→ **RECORD EXCERPTS**
((
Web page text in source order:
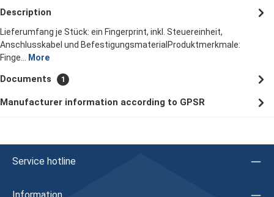
Description
Lieferumfang je Stück: ein Fingerprint, inkl. Steuereinheit,
Anschlusskabel und BefestigungsmaterialProduktmerkmale:
Finge…
More
Documents 1
Manufacturer information according to GPSR
Service hotline
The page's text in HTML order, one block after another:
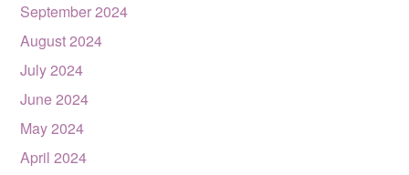
September 2024
August 2024
July 2024
June 2024
May 2024
April 2024
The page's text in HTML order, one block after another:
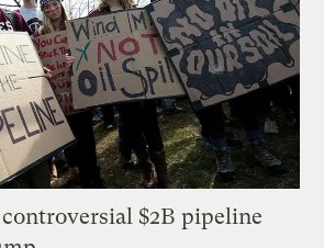
$2B pipeline
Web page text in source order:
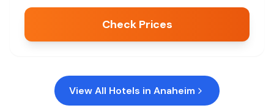
Check Prices
View All Hotels in Anaheim
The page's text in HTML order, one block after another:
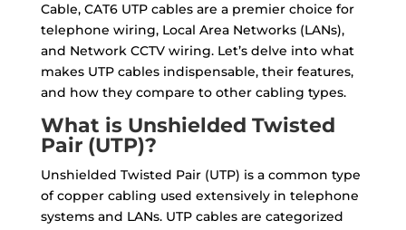
Cable, CAT6 UTP cables are a premier choice for
telephone wiring, Local Area Networks (LANs),
and Network CCTV wiring. Let’s delve into what
makes UTP cables indispensable, their features,
and how they compare to other cabling types.
What is Unshielded Twisted
Pair (UTP)?
Unshielded Twisted Pair (UTP) is a common type
of copper cabling used extensively in telephone
systems and LANs. UTP cables are categorized
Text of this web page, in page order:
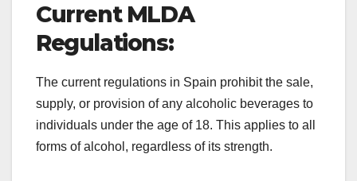
Current MLDA
Regulations:
The current regulations in Spain prohibit the sale,
supply, or provision of any alcoholic beverages to
individuals under the age of 18. This applies to all
forms of alcohol, regardless of its strength.
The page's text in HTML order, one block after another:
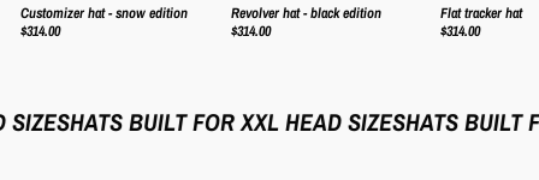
))
→ **WHAT IS EXPECTED**
Everything in the data above should be set down again exactly, except the pictures.

→ **TASK RESULT**
Web page text in source order:
Description
Lieferumfang je Stück: ein Fingerprint, inkl. Steuereinheit,
Anschlusskabel und BefestigungsmaterialProduktmerkmale:
Finge…
More
Documents 1
Manufacturer information according to GPSR
Service hotline
The page's text in HTML order, one block after another:
September 2024
August 2024
July 2024
June 2024
May 2024
April 2024
The page's text in HTML order, one block after another:
$2B pipeline
Web page text in source order:
Check Prices
View All Hotels in Anaheim
The page's text in HTML order, one block after another:
Cable, CAT6 UTP cables are a premier choice for
telephone wiring, Local Area Networks (LANs),
and Network CCTV wiring. Let’s delve into what
makes UTP cables indispensable, their features,
and how they compare to other cabling types.
What is Unshielded Twisted
Pair (UTP)?
Unshielded Twisted Pair (UTP) is a common type
of copper cabling used extensively in telephone
systems and LANs. UTP cables are categorized
Text of this web page, in page order:
Current MLDA
Regulations:
The current regulations in Spain prohibit the sale,
supply, or provision of any alcoholic beverages to
individuals under the age of 18. This applies to all
forms of alcohol, regardless of its strength.
The page's text in HTML order, one block after another:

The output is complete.